He takes to task our widely practiced thought-pattern: the sort of "good guy/bad guy" cartoon caricature of events and processes, which in reality are multidimensional - involving a multitude of forces and recursive loops.
Yet, as Morin points out, whenever this kind of oversimplification occurs, another vicious cycle is set in motion, for, "the more problems become multidimensional, the less chance there is to grasp their multidimensionality... Incapable of seeing the planetary context in all its complexity, blind intelligence fosters unconsciousness and irresponsibility. It has become the bearer of death."
Morin describes what he calls "disjunctive (either/or) thinking" as - a myopic kind of intelligence that "nips in the bud all opportunities for comprehension and reflection, eliminating at the same time all chances of corrective judgment or a long- term view."
Morin's blunt description of this compartmentalized, linear mindset as: "... mutilated thinking that considers itself expert and blind intelligence that considers itself rational."
Speaking of humanity's desperate need for "a reform in thinking," Morin describes the all-too-common "black/white," "right/wrong," "either/or" approach to solving problems as a mode of thought that is "simplistic in the extreme, which underlies so many dialogues, [leading] inevitably to dead-ends... [This occurs in part because it is] blind to inter-retro-actions and circular causality."

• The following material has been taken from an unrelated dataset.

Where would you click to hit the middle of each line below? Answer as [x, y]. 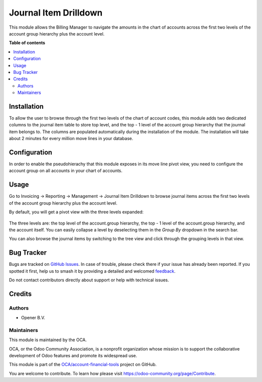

Instead, we need a type of thinking that tries to discern interdependencies - a radical thinking (which gets to the root of problems), a multidimensional thinking, and an organizational or systemic thinking.
Morin argues that, whether we realize it or not, problems are spatially and temporally interdependent; therefore, only a complex kind of thinking (which he also describes as "holographic," "recursive," and "dialogic") can deal with the "inseparability of problems... in which each depends on the other." Such a reform in thinking, Morin summarizes, implies a mental revolution "of considerably greater proportions than the Copernican revolution."